翌日、珍しく安藤宗次に質問することもなく、六時にはカバンを背負って家を出た。
六時半、陽城総合病院の一階。
大勢の人が看護師のカウンターで話をしていた。先頭には杖をついたおばあさんがいて、ピカピカの看護師ステーションを見つめながらなかなか口を開けずにいたが、しばらくしてようやく恐る恐る尋ねた。「看護師さん、私たち、水島亜美さんに献血をしに来たんですが、どこで献血できますか?」
その後ろには、ヘルメットをかぶった作業員や、朝食の販売を途中で中断して、エプロンもつけたままの中年夫婦、両親と一緒に来た未成年の子供たちがいた……

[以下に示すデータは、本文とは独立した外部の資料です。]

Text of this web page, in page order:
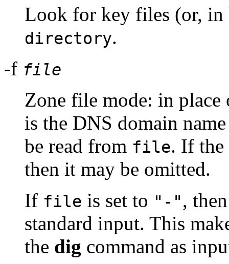
Look for key files (or, in
directory.
-f file
Zone file mode: in place
is the DNS domain
be read from file. If the
then it may be omitted.
If file is set to "-",
standard input. This
the dig command as

「そうだよ、看護師さん、どこですか?」作業員は帽子を脱ぎ、日焼けした顔を見せながら、とても焦った様子で言った。「彼女の怪我がひどいって聞いたんですが……」
「早く、看護師さん」誰かが袖をまくり上げながら言った。「私の血を抜いてください、私は血が多いんです!」
百人以上の人々が一斉に前に押し寄せた。
とても壮観な光景だった。
福永団地は古い団地で、住人たちは何十年もここに住んでおり、特に年配の方々は互いによく知り合っていた。

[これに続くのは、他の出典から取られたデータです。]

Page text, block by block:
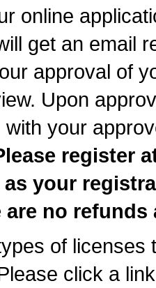
online
get an email
approval of
Upon
with your
register
as your
are no
of licenses
click a
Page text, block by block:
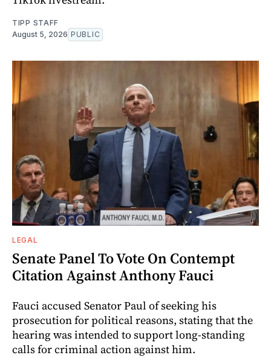
TIPP STAFF
August 5, 2026 PUBLIC
LEGAL
Senate Panel To Vote On Contempt
Citation Against Anthony Fauci
Fauci accused Senator Paul of seeking his
prosecution for political reasons, stating that the
hearing was intended to support long-standing
calls for criminal action against him.
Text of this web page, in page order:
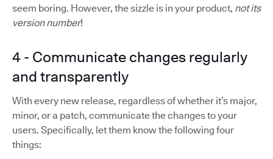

「おばあさん、あなたは献血できません」看護師ステーションもこのような状況は初めてで、少し戸惑いながら立ち上がり、大きな声で言った。「皆さん、お待ちください。騒がないでください。列を作ってください。状況を確認させていただきます。」
人々は急いで列を作り、看護師カウンターから病院の入り口まで、長い長い列ができた。
白川華怜はそのままエレベーターに向かおうとした。
水島亜美の名前を聞いて足を止め、振り返って群衆越しに入り口まで伸びる長蛇の列を見た。
しばらくして、一歩前に進み、前に立っているおばあさんの前に来て、「おばあさん、私は水島亜美の姪です。皆さん、叔母に献血しに来てくださったんですか?」
おばあさんは七号棟一階の住人で、目を細めて白川華怜を見つめ、すぐに彼女だと分かった。